> [ABOUT THIS EXERCISE]:
Go through the records below and show every line with the string "have".

> [EXERCISE INPUTS]:
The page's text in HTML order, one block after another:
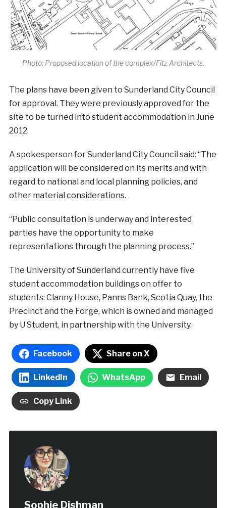
Photo: Proposed location of the complex/Fitz Architects.
The plans have been given to Sunderland City Council
for approval. They were previously approved for the
site to be turned into student accommodation in June
2012.
A spokesperson for Sunderland City Council said: “The
application will be considered on its merits and with
regard to national and local planning policies, and
other material considerations.
“Public consultation is underway and interested
parties have the opportunity to make
representations through the planning process.”
The University of Sunderland currently have five
student accommodation buildings on offer to
students: Clanny House, Panns Bank, Scotia Quay, the
Precinct and the Forge, which is owned and managed
by U Student, in partnership with the University.
Facebook Share on X
LinkedIn WhatsApp Email
Copy Link
Sophie Dishman

> [TASK ANSWER]:
The plans have been given to Sunderland City Council
parties have the opportunity to make
The University of Sunderland currently have five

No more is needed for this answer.